🤖 AI Summary
This work investigates whether large language models (LLMs) possess genuine conceptual understanding of physics or merely exhibit superficial, pattern-based imitation (“stochastic parrots”).
Method: We introduce PhysiCo, a novel benchmark that employs abstract grid-based inputs to eliminate memorization bias and proposes “gridified abstract representation” as a paradigm to decouple linguistic surface form from underlying conceptual comprehension. PhysiCo systematically evaluates physical reasoning via multi-level concept encoding—phenomenon, application, and analogy—and conducts zero-shot, few-shot, and fine-tuning experiments.

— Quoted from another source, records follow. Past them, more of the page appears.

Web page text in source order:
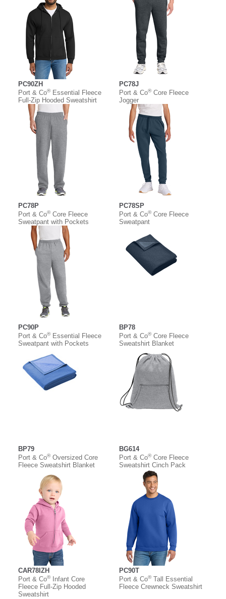
PC90ZH
Port & Co®Essential Fleece
Full-Zip Hooded Sweatshirt
PC78J
Port & Co®Core Fleece
Jogger
PC78P
Port & Co®Core Fleece
Sweatpant with Pockets
PC78SP
Port & Co®Core Fleece
Sweatpant
PC90P
Port & Co®Essential Fleece
Sweatpant with Pockets
BP78
Port & Co®Core Fleece
Sweatshirt Blanket
BP79
Port & Co®Oversized Core
Fleece Sweatshirt Blanket
BG614
Port & Co®Core Fleece
Sweatshirt Cinch Pack
CAR78IZH
Port & Co®Infant Core
Fleece Full-Zip Hooded
Sweatshirt
PC90T
Port & Co®Tall Essential
Fleece Crewneck Sweatshirt

Contribution/Results: State-of-the-art models such as GPT-4o underperform human baselines by ~40% on PhysiCo. While excelling at natural language description, they fail markedly on grid-based reasoning, revealing a fundamental deficit in deep conceptual understanding. Format-adaptive fine-tuning yields only marginal gains. PhysiCo establishes a rigorous, representation-decoupled benchmark and methodological framework for assessing conceptual understanding in LLMs.
📝 Abstract
In a systematic way, we investigate a widely asked question: Do LLMs really understand what they say?, which relates to the more familiar term Stochastic Parrot. To this end, we propose a summative assessment over a carefully designed physical concept understanding task, PhysiCo. Our task alleviates the memorization issue via the usage of grid-format inputs that abstractly describe physical phenomena. The grids represents varying levels of understanding, from the core phenomenon, application examples to analogies to other abstract patterns in the grid world. A comprehensive study on our task demonstrates: (1) state-of-the-art LLMs, including GPT-4o, o1 and Gemini 2.0 flash thinking, lag behind humans by ~40%; (2) the stochastic parrot phenomenon is present in LLMs, as they fail on our grid task but can describe and recognize the same concepts well in natural language; (3) our task challenges the LLMs due to intrinsic difficulties rather than the unfamiliar grid format, as in-context learning and fine-tuning on same formatted data added little to their performance.